Altrimenti, ci si prende in giro.

In tal caso, sarebbe giusto e doveroso consentire che le due parti inconciliabili ed incompatibili del paese, il nord ed il sud, vadano ognuna per la propria strada, offrendo una uscita democratica e giuridicamente validata per la secessione da questa unità nazionale, ben vista solo fra le righe della carta costituzionale e di uomini delle istituzioni troppo attenti all’interesse del campanile in un ambito di parte in gioco e non di presunta super partes arbitrale.

Ma di incongruenze, sia il meridione d’Italia che il meridione d’Europa ne sono pieni.

Ora, bisognerebbe affrontare questo nodo una volta per tutte, in maniera risolutiva e non procrastinarne l’esame sine die per occultare il problema dei problemi italiano.
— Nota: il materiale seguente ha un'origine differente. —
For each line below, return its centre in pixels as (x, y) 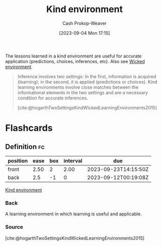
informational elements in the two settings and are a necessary (83, 92)
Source (14, 227)
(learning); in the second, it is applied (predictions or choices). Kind (87, 82)
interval (73, 161)
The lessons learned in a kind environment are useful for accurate (73, 56)
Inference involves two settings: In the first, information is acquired (87, 76)
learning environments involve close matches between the (78, 87)
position (18, 161)
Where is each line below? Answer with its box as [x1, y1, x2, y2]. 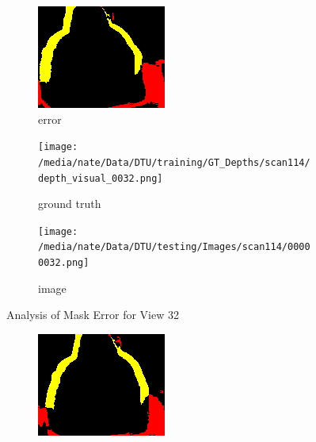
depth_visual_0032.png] [38, 172, 163, 184]
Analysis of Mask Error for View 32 [6, 306, 179, 323]
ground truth [38, 195, 101, 212]
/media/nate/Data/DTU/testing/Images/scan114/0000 [38, 241, 310, 253]
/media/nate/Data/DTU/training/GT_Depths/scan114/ [38, 156, 310, 168]
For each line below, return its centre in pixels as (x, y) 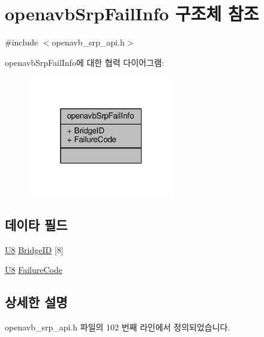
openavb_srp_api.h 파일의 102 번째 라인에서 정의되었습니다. (118, 327)
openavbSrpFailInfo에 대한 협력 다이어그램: (85, 62)
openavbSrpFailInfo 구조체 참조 (132, 13)
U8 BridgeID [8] (34, 249)
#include (22, 42)
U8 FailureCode (34, 270)
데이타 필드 (36, 224)
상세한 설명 (36, 302)
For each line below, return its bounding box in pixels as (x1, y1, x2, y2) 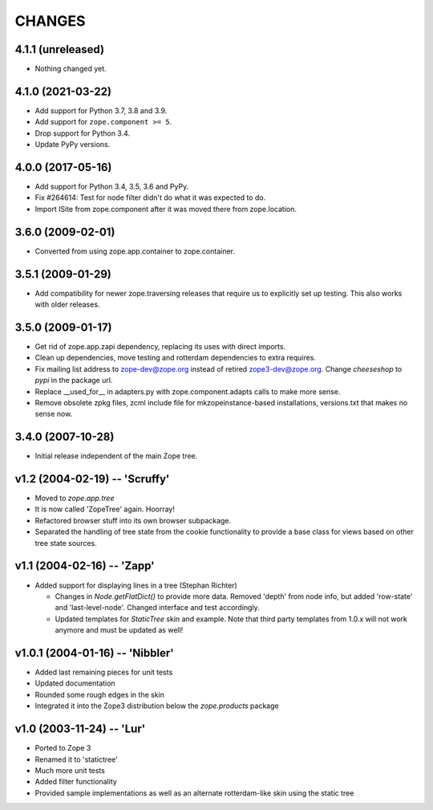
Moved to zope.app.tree (34, 494, 115, 503)
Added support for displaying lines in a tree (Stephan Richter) (34, 580, 238, 590)
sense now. (34, 409, 73, 419)
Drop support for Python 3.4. (34, 128, 131, 138)
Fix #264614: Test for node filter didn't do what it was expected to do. (34, 193, 266, 202)
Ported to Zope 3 (34, 743, 91, 753)
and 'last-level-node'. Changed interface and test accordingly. (55, 603, 260, 613)
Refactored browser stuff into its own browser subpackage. (34, 515, 232, 525)
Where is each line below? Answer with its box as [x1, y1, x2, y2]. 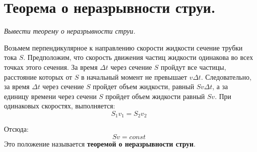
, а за [212, 81, 228, 92]
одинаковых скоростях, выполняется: [4, 101, 115, 111]
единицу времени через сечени [4, 91, 97, 101]
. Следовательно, [201, 71, 252, 82]
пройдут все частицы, [161, 61, 226, 72]
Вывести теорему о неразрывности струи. [4, 26, 135, 36]
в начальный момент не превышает [81, 71, 187, 82]
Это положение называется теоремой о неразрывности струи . [4, 138, 196, 149]
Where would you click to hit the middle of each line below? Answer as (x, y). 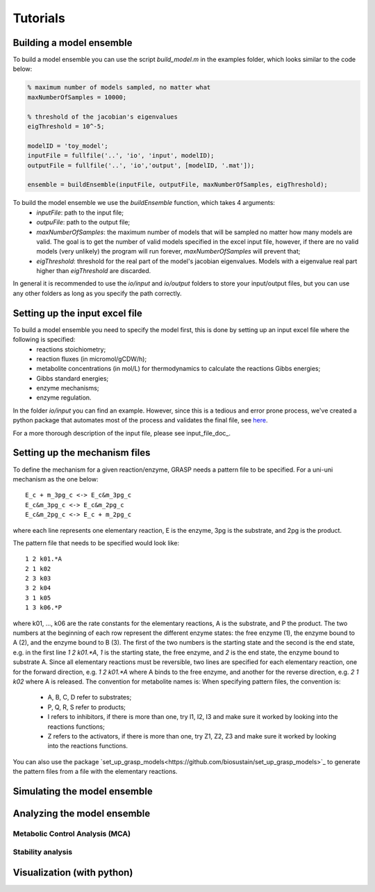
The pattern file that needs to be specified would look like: (96, 543)
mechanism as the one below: (56, 479)
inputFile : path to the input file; (80, 213)
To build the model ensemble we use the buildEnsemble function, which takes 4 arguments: (144, 203)
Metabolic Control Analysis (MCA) (72, 834)
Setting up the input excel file (77, 313)
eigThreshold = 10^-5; (66, 126)
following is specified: (44, 340)
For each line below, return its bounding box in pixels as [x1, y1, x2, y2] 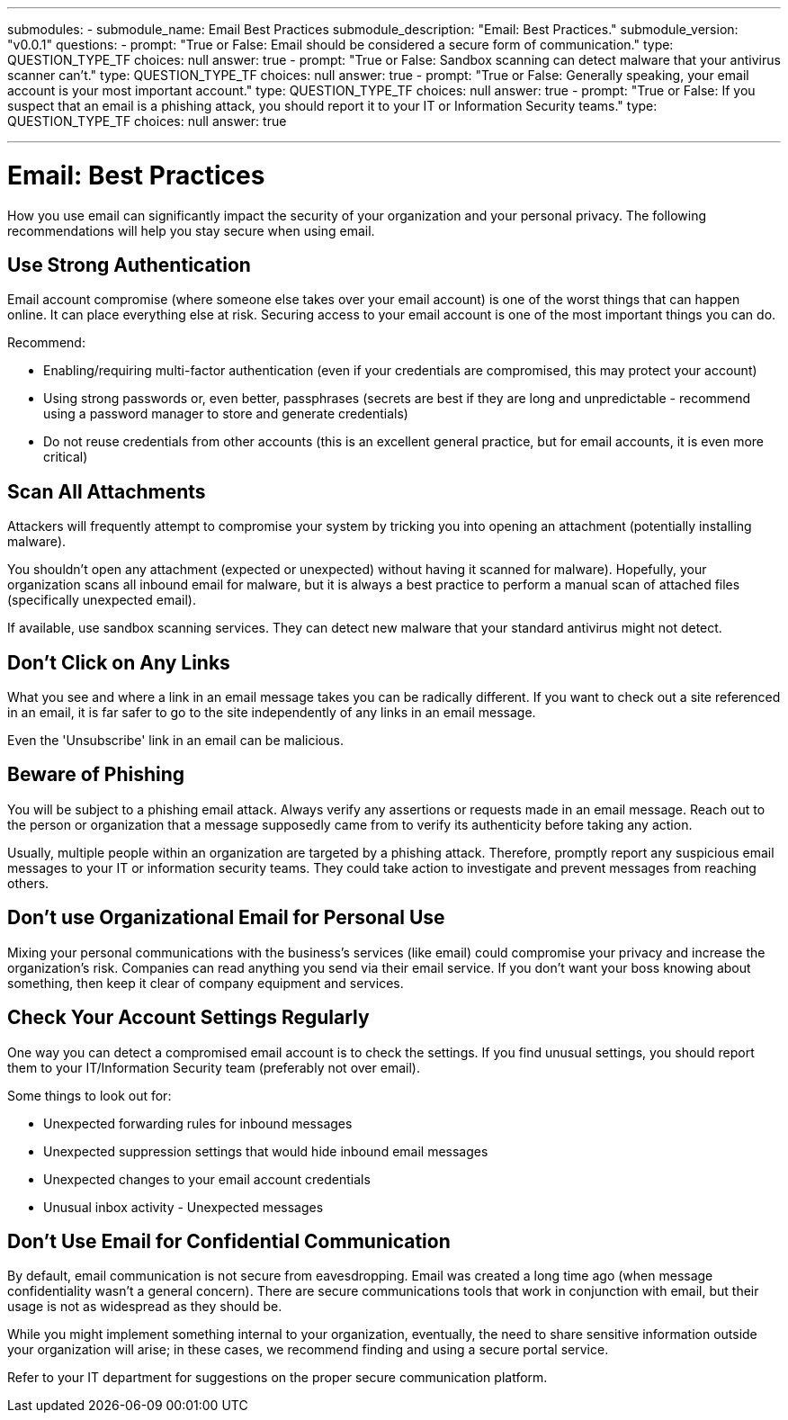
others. [7, 875, 49, 891]
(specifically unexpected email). [7, 592, 196, 608]
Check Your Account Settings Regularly [7, 1006, 370, 1029]
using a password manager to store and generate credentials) [43, 406, 408, 422]
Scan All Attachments [7, 480, 206, 503]
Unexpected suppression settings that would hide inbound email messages [43, 1143, 488, 1159]
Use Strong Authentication [7, 253, 251, 276]
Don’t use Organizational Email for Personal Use [7, 906, 445, 930]
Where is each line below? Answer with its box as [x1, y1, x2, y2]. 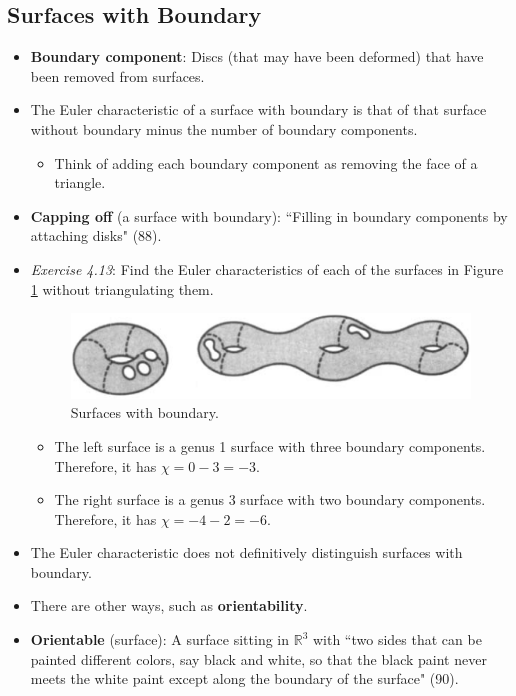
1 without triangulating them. [30, 278, 214, 299]
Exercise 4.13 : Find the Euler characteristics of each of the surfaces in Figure [30, 258, 504, 279]
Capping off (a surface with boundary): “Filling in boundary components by [30, 205, 508, 226]
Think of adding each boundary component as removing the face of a [54, 152, 478, 173]
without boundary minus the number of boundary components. [30, 118, 418, 139]
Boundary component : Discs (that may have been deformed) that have [30, 46, 484, 67]
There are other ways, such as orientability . [30, 595, 308, 616]
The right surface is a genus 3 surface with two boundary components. [54, 489, 486, 510]
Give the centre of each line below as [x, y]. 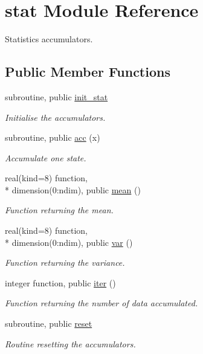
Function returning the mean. [59, 210]
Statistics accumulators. [49, 39]
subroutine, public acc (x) [53, 137]
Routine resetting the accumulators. [70, 343]
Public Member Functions [88, 72]
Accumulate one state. [46, 157]
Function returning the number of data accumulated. [101, 303]
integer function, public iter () [60, 282]
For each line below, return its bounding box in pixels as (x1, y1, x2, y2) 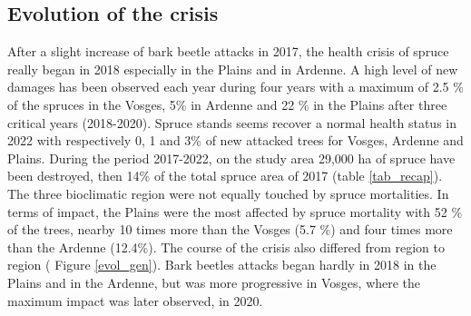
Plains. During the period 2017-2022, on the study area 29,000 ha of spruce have (7, 148, 456, 167)
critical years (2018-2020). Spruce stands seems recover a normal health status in (7, 113, 456, 132)
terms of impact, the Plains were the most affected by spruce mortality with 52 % (7, 202, 463, 221)
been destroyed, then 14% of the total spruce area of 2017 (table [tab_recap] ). (7, 166, 443, 185)
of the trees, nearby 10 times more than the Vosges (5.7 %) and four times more (7, 220, 453, 239)
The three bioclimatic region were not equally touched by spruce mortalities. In (7, 183, 449, 202)
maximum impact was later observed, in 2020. (7, 291, 263, 310)
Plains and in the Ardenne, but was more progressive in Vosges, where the (7, 272, 421, 291)
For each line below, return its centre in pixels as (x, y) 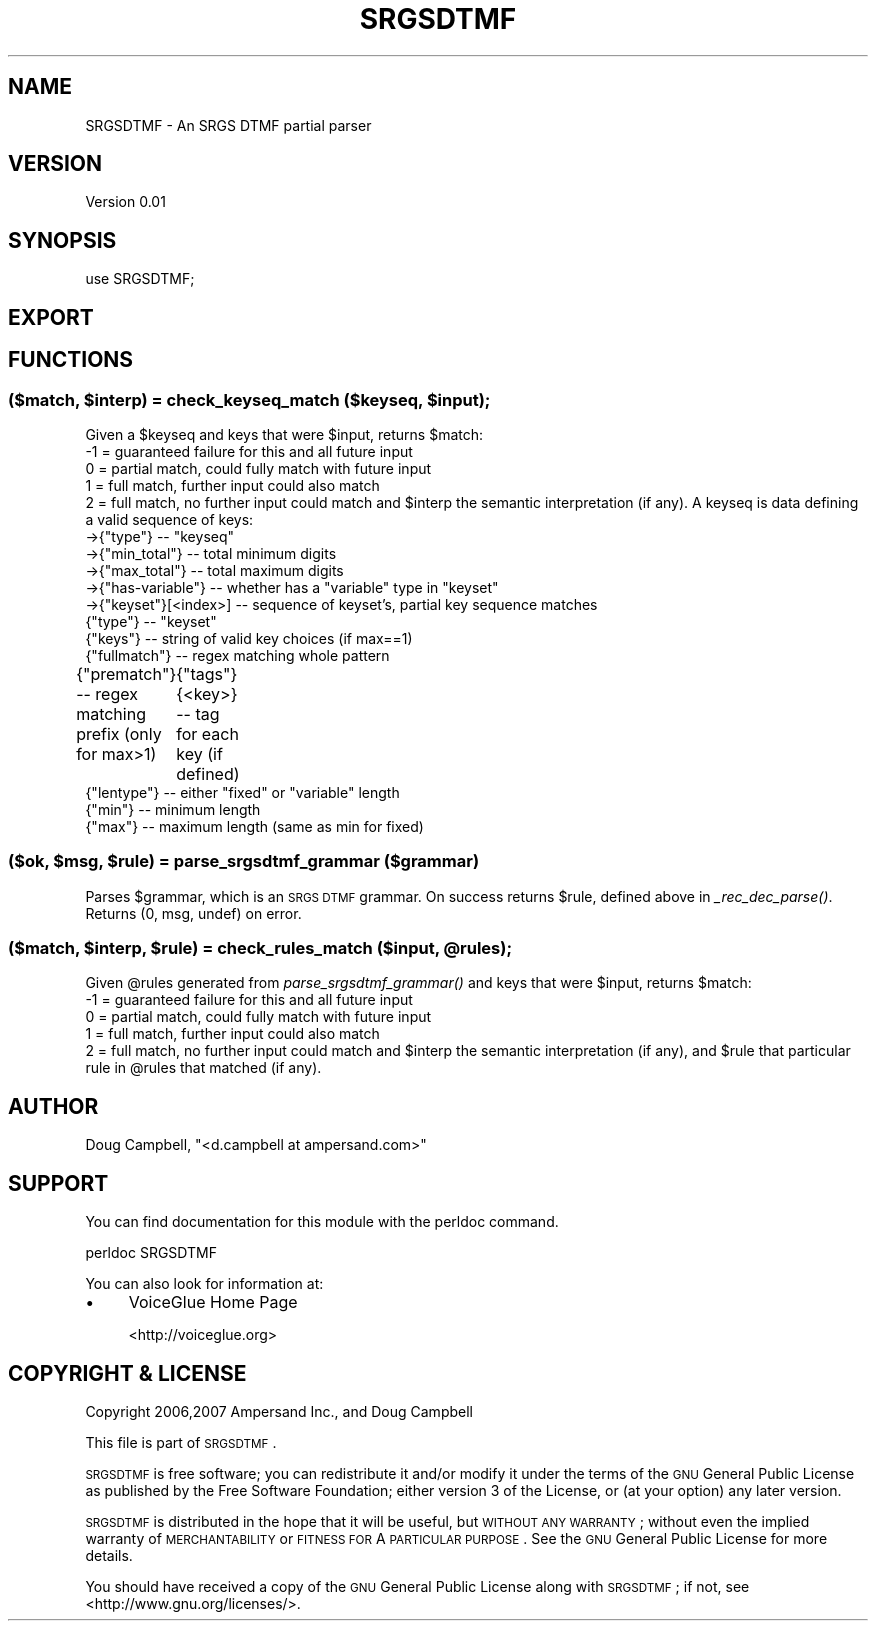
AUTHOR (53, 1106)
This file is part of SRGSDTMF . (181, 1442)
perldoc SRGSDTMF (151, 1253)
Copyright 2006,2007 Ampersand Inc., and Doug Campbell (279, 1411)
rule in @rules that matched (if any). (203, 1068)
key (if (199, 753)
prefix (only (119, 733)
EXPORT (51, 317)
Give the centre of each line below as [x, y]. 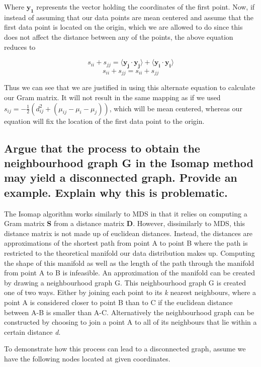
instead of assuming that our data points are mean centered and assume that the [129, 17]
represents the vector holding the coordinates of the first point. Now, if [146, 7]
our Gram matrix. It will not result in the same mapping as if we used [112, 97]
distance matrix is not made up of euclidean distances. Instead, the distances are [128, 233]
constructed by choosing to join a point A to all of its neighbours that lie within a [130, 322]
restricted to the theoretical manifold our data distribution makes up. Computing [129, 252]
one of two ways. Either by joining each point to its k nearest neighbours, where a [130, 292]
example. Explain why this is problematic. [116, 192]
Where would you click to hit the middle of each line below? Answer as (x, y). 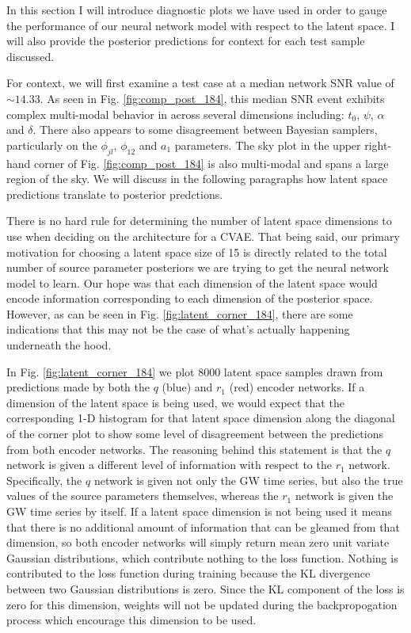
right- (378, 145)
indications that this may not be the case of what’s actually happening (178, 329)
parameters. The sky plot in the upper (268, 145)
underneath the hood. (59, 345)
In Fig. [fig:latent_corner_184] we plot (101, 371)
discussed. (30, 56)
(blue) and (187, 387)
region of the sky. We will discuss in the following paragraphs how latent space (197, 179)
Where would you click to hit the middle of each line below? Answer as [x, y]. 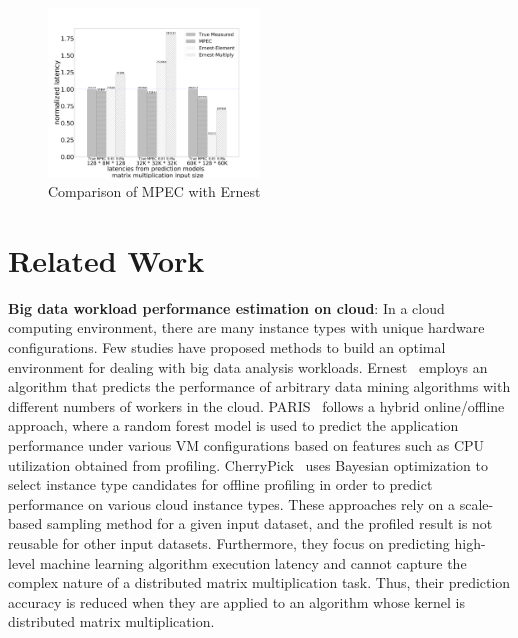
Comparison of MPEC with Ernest [154, 191]
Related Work [106, 259]
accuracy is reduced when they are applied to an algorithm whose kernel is [236, 601]
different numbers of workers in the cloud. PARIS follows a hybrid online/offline [256, 405]
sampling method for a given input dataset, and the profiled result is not [269, 523]
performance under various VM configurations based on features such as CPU [246, 445]
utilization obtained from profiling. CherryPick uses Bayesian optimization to [248, 464]
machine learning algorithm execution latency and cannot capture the [253, 562]
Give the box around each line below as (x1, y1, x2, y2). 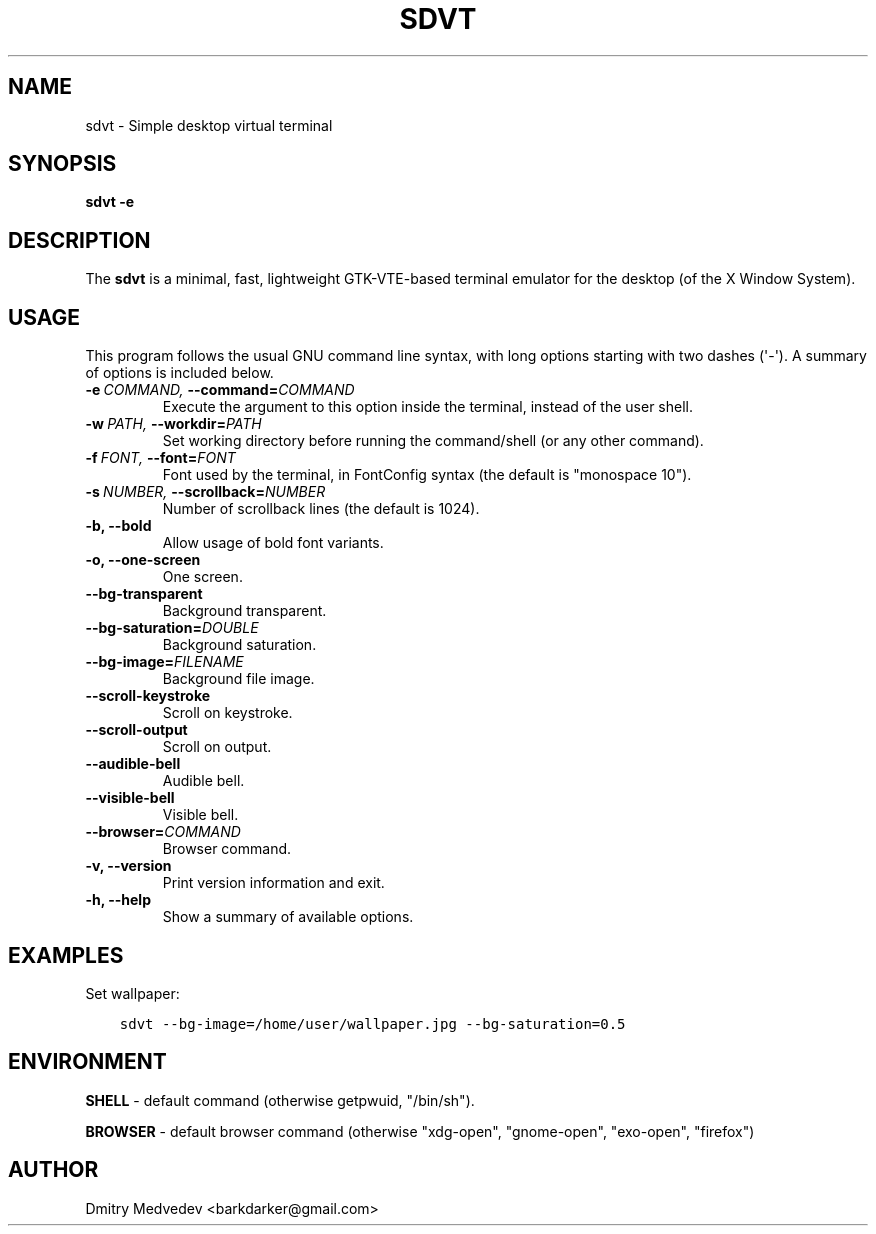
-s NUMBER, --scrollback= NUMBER (85, 483, 326, 501)
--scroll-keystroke (85, 687, 211, 705)
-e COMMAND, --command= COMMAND (85, 381, 355, 399)
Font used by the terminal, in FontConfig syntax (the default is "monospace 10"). (162, 466, 692, 484)
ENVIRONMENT (8, 1049, 167, 1075)
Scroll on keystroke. (162, 704, 293, 722)
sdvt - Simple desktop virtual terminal (85, 116, 333, 134)
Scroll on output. (162, 738, 272, 756)
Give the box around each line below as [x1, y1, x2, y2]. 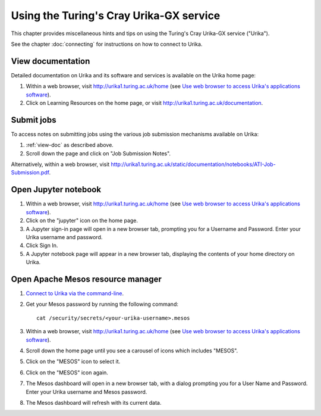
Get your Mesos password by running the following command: [26, 301, 178, 308]
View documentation [11, 56, 90, 66]
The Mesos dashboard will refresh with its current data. [26, 399, 162, 406]
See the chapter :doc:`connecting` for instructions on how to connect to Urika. [11, 40, 203, 48]
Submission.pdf [11, 169, 49, 176]
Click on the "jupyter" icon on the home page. [26, 217, 139, 224]
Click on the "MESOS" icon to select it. [26, 358, 121, 365]
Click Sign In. [26, 242, 58, 249]
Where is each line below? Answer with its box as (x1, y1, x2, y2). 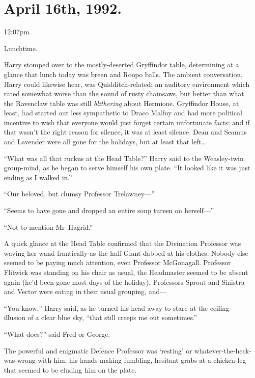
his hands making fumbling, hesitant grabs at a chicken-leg (69, 355, 246, 365)
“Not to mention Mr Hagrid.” (4, 221, 93, 232)
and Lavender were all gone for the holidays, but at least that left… (4, 136, 206, 147)
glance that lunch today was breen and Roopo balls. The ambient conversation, (4, 69, 243, 79)
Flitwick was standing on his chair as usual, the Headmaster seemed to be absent (4, 267, 248, 277)
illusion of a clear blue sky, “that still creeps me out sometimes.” (4, 312, 197, 323)
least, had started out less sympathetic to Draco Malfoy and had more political (4, 108, 242, 118)
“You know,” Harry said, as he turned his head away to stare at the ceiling (4, 302, 229, 313)
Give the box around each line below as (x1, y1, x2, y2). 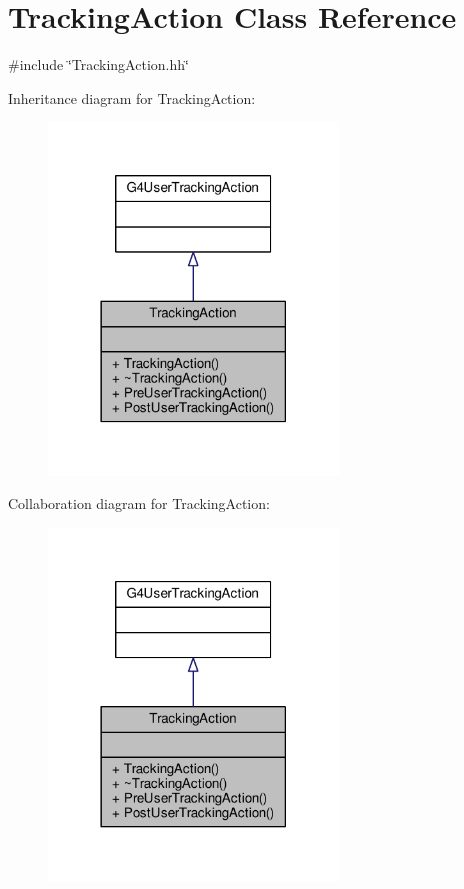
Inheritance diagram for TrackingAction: (8, 87, 256, 108)
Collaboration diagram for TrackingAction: (8, 493, 270, 514)
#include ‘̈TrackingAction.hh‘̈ (8, 54, 189, 75)
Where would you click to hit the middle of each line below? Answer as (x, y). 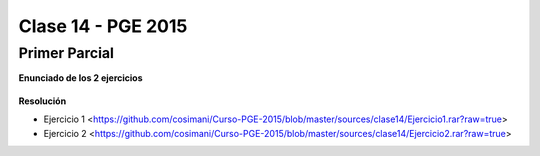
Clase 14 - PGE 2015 (103, 26)
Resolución (42, 101)
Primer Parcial (66, 53)
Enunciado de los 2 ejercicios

Oppure, bisogna prepararsi a pagare il prezzo di una politica istituzionale unitaria che venga rifiutata da una parte secessionista del popolo sovrano, ovvero arrendersi alla continua emorragia secessionista di forze economiche, di uomini, di donne, di famiglie e di aziende italiane che fuggono continuamente all’estero, in cerca di un rifugio che protegga dalla ingiusta pressione usuraia ed estorsiva delle mafie da un canto e dalla insostenibile corruzione politico-burocratica dall’altro.

Con la libertà di scelta e d il diritto all’autodeterminazione dei popoli non si scherza.

Bisogna decidere, Ora o Mai Più:

Liberi per sempre o Schiavi di questa Roma contemporanea, per sempre.